Enrique quis dar uma resposta mal educada, mas não pôde. Porque ele realmente queria as gêmeas. Nunca tinha sentido tanta vontade de possuir alguém como naquele momento. De repente, sua mente podia visualizar uma cena bem pouco adequada a olhos não acostumados. Era como se pudesse ouvir a voz delas sussurrando-lhe sensualmente ao pé do ouvido: “Imagine que nossas bocas são um outro lugar”*. Balançou a cabeça para afastar o pensamento. Ele e seus amigos continuaram tomando o café apenas não querendo imaginar o que o futuro reservava.
Queriam tão somente viver um dia de cada vez.
...
1951, dezembro, noite do dia 22...
Nenhum dos dez médicos sabia o que ele tinha. Tania afligia-se por vê-lo naquele estado horrível. Estava tão magro. Doente era uma legítima piada perto da realidade imposta. Parecia ter morrido há muito tempo, sem um funeral decente. Políbio e Silvano ali estavam, perguntando-se o que fariam para salvá-lo. Nenhum dos dois o abandonara a despeito da polêmica na qual ele se envolvera tempo antes em razão de Perón. Questionavam-se ambos se realmente aquilo valera a pena. Não que exatamente odiassem o governo, mas existiam defeitos. Era inevitável. Não se podia agradar a gregos e troianos afinal.
O brutal revés sofrido devido às suas opiniões minara por completo sua vontade de viver. Discepolín queria apenas morrer de uma vez por todas. Agora era somente um homem que ‘el tempo trató com impiedad’. Ao contrário dos dois amigos ali presentes, que pareciam sempre joviais e bonitos a despeito de terem quase a mesma idade que ele. Ele tinha de perguntar: como aqueles dois não haviam se perdido na tristeza e depressão como ele? Eles sempre conseguiam extrair algo positivo mesmo das piores situações. Ele, ao seu turno, não pôde superar o horrível golpe dado em sua sensibilidade humana. Não suportava ver os outros tratarem-no com desprezo só porque tinha opiniões favoráveis a quem sofria.

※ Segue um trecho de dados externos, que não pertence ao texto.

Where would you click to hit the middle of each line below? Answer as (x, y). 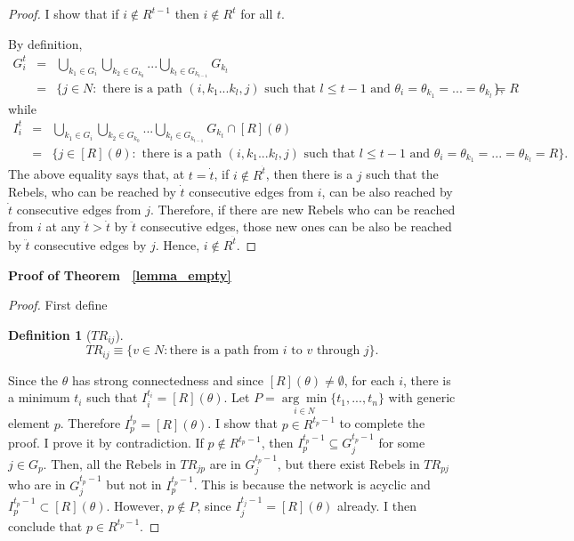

E só podia agora prender-se às lembranças das lindas gêmeas que no dia seguinte de cuidá-lo, o visitaram. A noite havia sido a melhor que tivera até então. Com as duas e à base de um estranho vinho adocicado. Nunca as esquecera. E elas não o olvidaram também. Pelo menos uma vez a cada dois meses lhe escreviam contando de suas turnês pelo mundo. E de suas vidas após terem parado de dançar. Pelo menos uma última vez queria vê-las. Despedir-se de maneira decente de suas queridas amigas. De sua amada, vivendo com ele desde 1927. Quando ele achava que jamais se casaria. Ir em paz, ou pelo menos transmiti-la a quem o visse pela última vez. No entanto, tinha a certeza de não lograr tal feito.
Paz espiritual nunca seria sua companheira, mesmo depois que partisse. Perguntava-se se haveria vida após a morte. Como seria o outro lado? Iria para o céu ou para o inferno? Nunca fora de pensar nessas questões por não se considerar religioso o suficiente. Ele não pensava nisso, mas nem o céu e nem o inferno existiriam para ele. Políbio e Silvano o sabiam. O observavam enquanto esperavam Tania decidir-se a dormir ou pelo menos sair dali. Ela logo disse que precisava ausentar-se. Tinha fome ou pelo menos tentaria comer, pois há dias já não conseguia fazê-lo direito. Os dois assentiram.
A esposa de Discepolín não voltaria pelas próximas horas. Possivelmente estaria preparando o possível funeral do marido, pois era certo que não duraria mais que alguns dias. Eles, porém, tinham um plano cuidadosamente executado desde 1926, a pedido delas. Arya e Maleena eram especiais. Belas e poderosas. Prometeram voltar quando Discépolo delas precisasse. Ele realmente precisava embora não admitisse. Os dois esperaram por aquele momento por mais de vinte anos.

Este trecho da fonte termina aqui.